What to produce – Output every entry below word for word, without its pictures.

Material shown –

*****

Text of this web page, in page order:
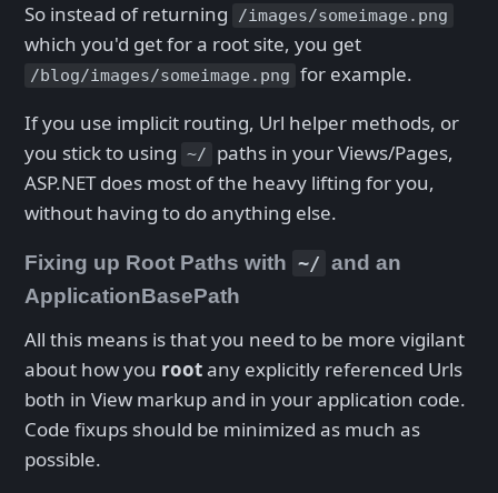
So instead of returning
/images/someimage.png
which you'd get for a root site, you get
/blog/images/someimage.png for example.
If you use implicit routing, Url helper methods, or
you stick to using ~/
paths in your Views/Pages,
ASP.NET does most of the heavy lifting for you,
without having to do anything else.
Fixing up Root Paths with ~/ and an
ApplicationBasePath
All this means is that you need to be more vigilant
about how you rootany explicitly referenced Urls
both in View markup and in your application code.
Code fixups should be minimized as much as
possible.
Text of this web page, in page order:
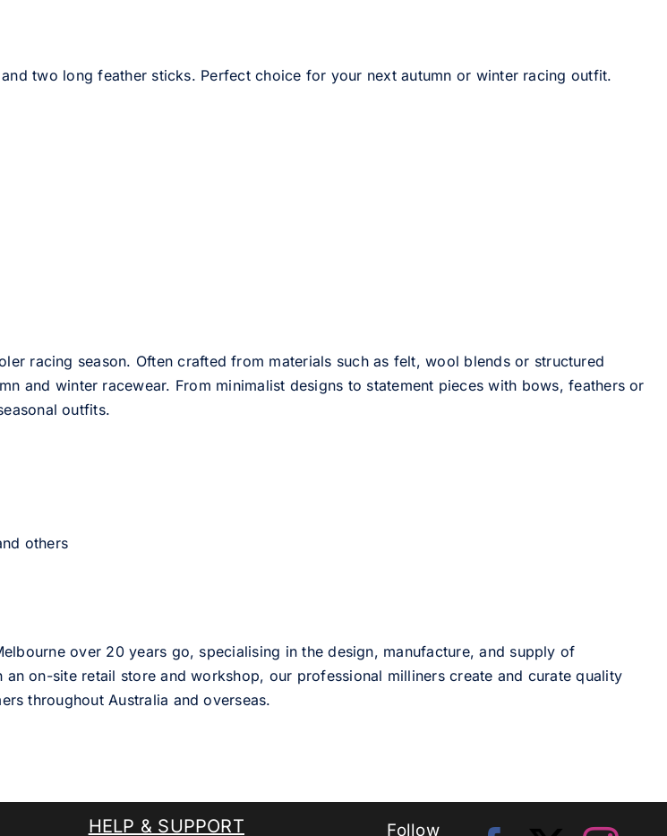
two long feather sticks. Perfect choice for your next autumn or winter racing outfit.
racing season. Often crafted from materials such as felt, wool blends or structured
and winter racewear. From minimalist designs to statement pieces with bows, feathers or
outfits.
others
over 20 years go, specialising in the design, manufacture, and supply of
on-site retail store and workshop, our professional milliners create and curate quality
throughout Australia and overseas.
HELP & SUPPORT Follow
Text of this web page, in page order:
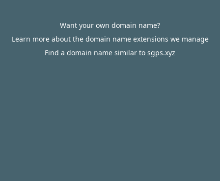
Want your own domain name?
Learn more about the domain name extensions we manage
Find a domain name similar to sgps.xyz
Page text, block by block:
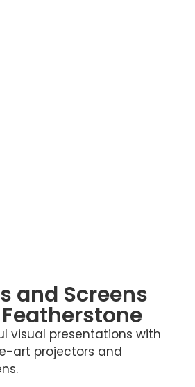
and Screens
visual presentations with
art projectors and
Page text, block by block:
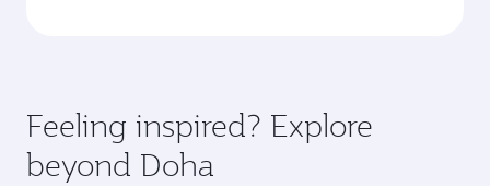
Feeling inspired? Explore
beyond Doha
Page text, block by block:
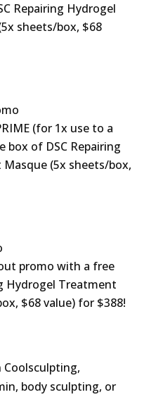
Repairing Hydrogel
sheets/box, $68
(for 1x use to a
box of DSC Repairing
(5x sheets/box,
promo with a free
Hydrogel Treatment
$68 value) for $388!
body sculpting, or
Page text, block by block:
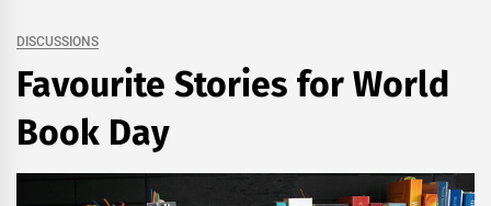
DISCUSSIONS
Favourite Stories for World
Book Day
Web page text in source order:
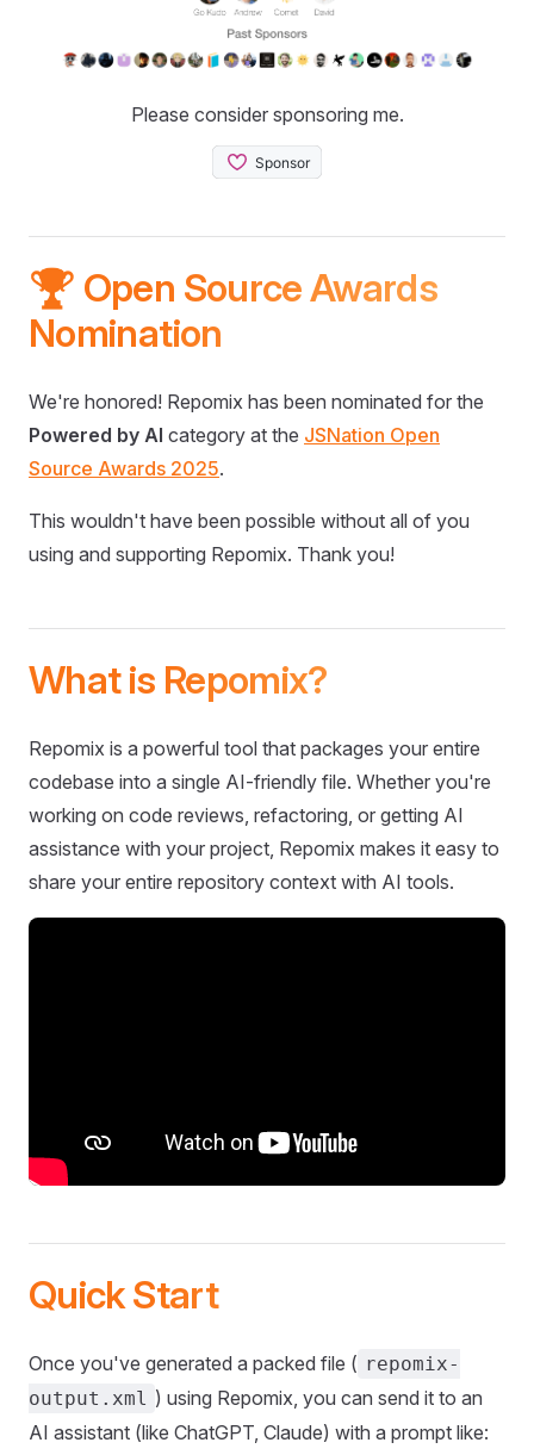
Please consider sponsoring me.
🏆 Open Source Awards
Nomination
We're honored! Repomix has been nominated for the
Powered by AI category at the JSNation Open
Source Awards 2025.
This wouldn't have been possible without all of you
using and supporting Repomix. Thank you!
What is Repomix?
Repomix is a powerful tool that packages your entire
codebase into a single AI-friendly file. Whether you're
working on code reviews, refactoring, or getting AI
assistance with your project, Repomix makes it easy to
share your entire repository context with AI tools.
Quick Start
Once you've generated a packed file ( repomix-
output.xml ) using Repomix, you can send it to an
AI assistant (like ChatGPT, Claude) with a prompt like:
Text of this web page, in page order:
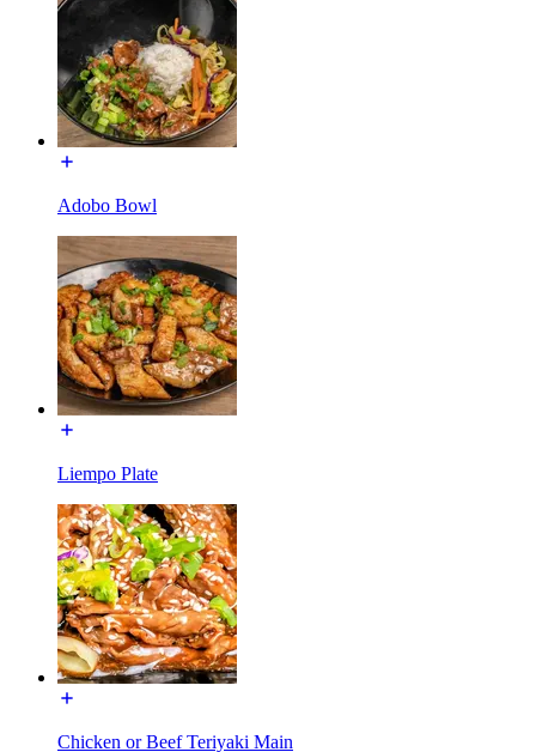
Adobo Bowl
Liempo Plate
Chicken or Beef Teriyaki Main
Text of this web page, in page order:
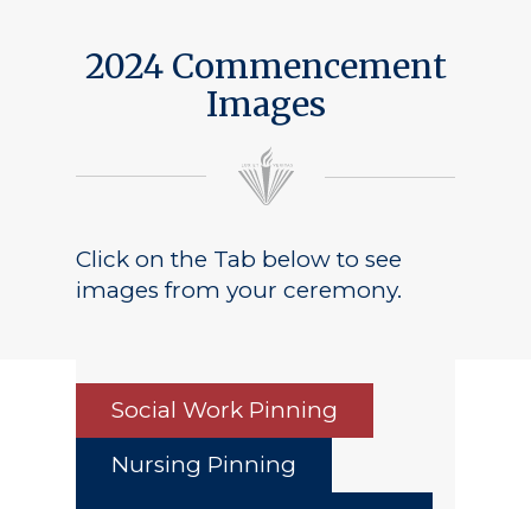
2024 Commencement
Images
Click on the Tab below to see
images from your ceremony.
Social Work Pinning
Nursing Pinning
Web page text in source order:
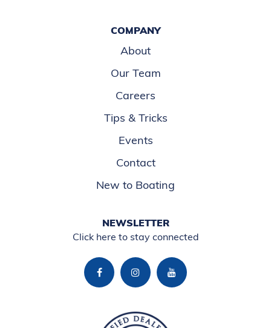
COMPANY
About
Our Team
Careers
Tips & Tricks
Events
Contact
New to Boating
NEWSLETTER
Click here to stay connected
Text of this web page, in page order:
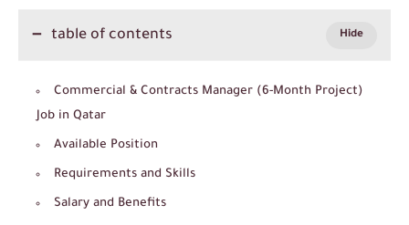
table of contents
Commercial & Contracts Manager (6-Month Project)
Job in Qatar
Available Position
Requirements and Skills
Salary and Benefits
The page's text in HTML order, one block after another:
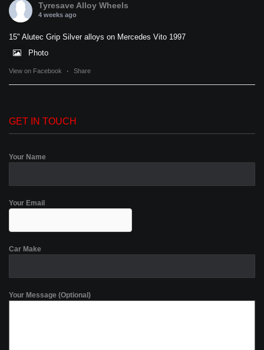
Tyresave Alloy Wheels
4 weeks ago
15" Alutec Grip Silver alloys on Mercedes Vito 1997
Photo
View on Facebook · Share
GET IN TOUCH
Your Name
Your Email
Car Make
Your Message (Optional)
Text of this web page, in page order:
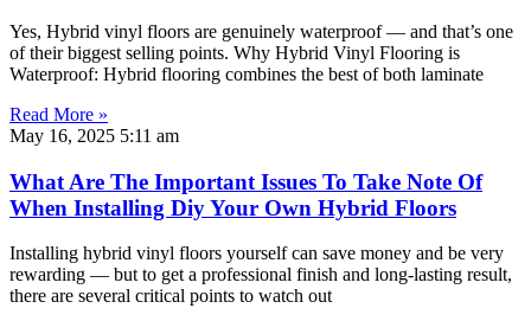
Yes, Hybrid vinyl floors are genuinely waterproof — and that’s one
of their biggest selling points. Why Hybrid Vinyl Flooring is
Waterproof: Hybrid flooring combines the best of both laminate
Read More »
May 16, 2025 5:11 am
What Are The Important Issues To Take Note Of
When Installing Diy Your Own Hybrid Floors
Installing hybrid vinyl floors yourself can save money and be very
rewarding — but to get a professional finish and long-lasting result,
there are several critical points to watch out

*****

Result below –
Text of this web page, in page order:
So instead of returning
/images/someimage.png
which you'd get for a root site, you get
/blog/images/someimage.png for example.
If you use implicit routing, Url helper methods, or
you stick to using ~/
paths in your Views/Pages,
ASP.NET does most of the heavy lifting for you,
without having to do anything else.
Fixing up Root Paths with ~/ and an
ApplicationBasePath
All this means is that you need to be more vigilant
about how you rootany explicitly referenced Urls
both in View markup and in your application code.
Code fixups should be minimized as much as
possible.
Text of this web page, in page order:
two long feather sticks. Perfect choice for your next autumn or winter racing outfit.
racing season. Often crafted from materials such as felt, wool blends or structured
and winter racewear. From minimalist designs to statement pieces with bows, feathers or
outfits.
others
over 20 years go, specialising in the design, manufacture, and supply of
on-site retail store and workshop, our professional milliners create and curate quality
throughout Australia and overseas.
HELP & SUPPORT Follow
Text of this web page, in page order:
Want your own domain name?
Learn more about the domain name extensions we manage
Find a domain name similar to sgps.xyz
Page text, block by block:
and Screens
visual presentations with
art projectors and
Page text, block by block:
Feeling inspired? Explore
beyond Doha
Page text, block by block:
Repairing Hydrogel
sheets/box, $68
(for 1x use to a
box of DSC Repairing
(5x sheets/box,
promo with a free
Hydrogel Treatment
$68 value) for $388!
body sculpting, or
Page text, block by block:
DISCUSSIONS
Favourite Stories for World
Book Day
Web page text in source order:
Please consider sponsoring me.
🏆 Open Source Awards
Nomination
We're honored! Repomix has been nominated for the
Powered by AI category at the JSNation Open
Source Awards 2025.
This wouldn't have been possible without all of you
using and supporting Repomix. Thank you!
What is Repomix?
Repomix is a powerful tool that packages your entire
codebase into a single AI-friendly file. Whether you're
working on code reviews, refactoring, or getting AI
assistance with your project, Repomix makes it easy to
share your entire repository context with AI tools.
Quick Start
Once you've generated a packed file ( repomix-
output.xml ) using Repomix, you can send it to an
AI assistant (like ChatGPT, Claude) with a prompt like:
Text of this web page, in page order:
Adobo Bowl
Liempo Plate
Chicken or Beef Teriyaki Main
Text of this web page, in page order:
2024 Commencement
Images
Click on the Tab below to see
images from your ceremony.
Social Work Pinning
Nursing Pinning
Web page text in source order:
COMPANY
About
Our Team
Careers
Tips & Tricks
Events
Contact
New to Boating
NEWSLETTER
Click here to stay connected
Text of this web page, in page order:
table of contents
Commercial & Contracts Manager (6-Month Project)
Job in Qatar
Available Position
Requirements and Skills
Salary and Benefits
The page's text in HTML order, one block after another:
Tyresave Alloy Wheels
4 weeks ago
15" Alutec Grip Silver alloys on Mercedes Vito 1997
Photo
View on Facebook · Share
GET IN TOUCH
Your Name
Your Email
Car Make
Your Message (Optional)
Text of this web page, in page order:
Yes, Hybrid vinyl floors are genuinely waterproof — and that’s one
of their biggest selling points. Why Hybrid Vinyl Flooring is
Waterproof: Hybrid flooring combines the best of both laminate
Read More »
May 16, 2025 5:11 am
What Are The Important Issues To Take Note Of
When Installing Diy Your Own Hybrid Floors
Installing hybrid vinyl floors yourself can save money and be very
rewarding — but to get a professional finish and long-lasting result,
there are several critical points to watch out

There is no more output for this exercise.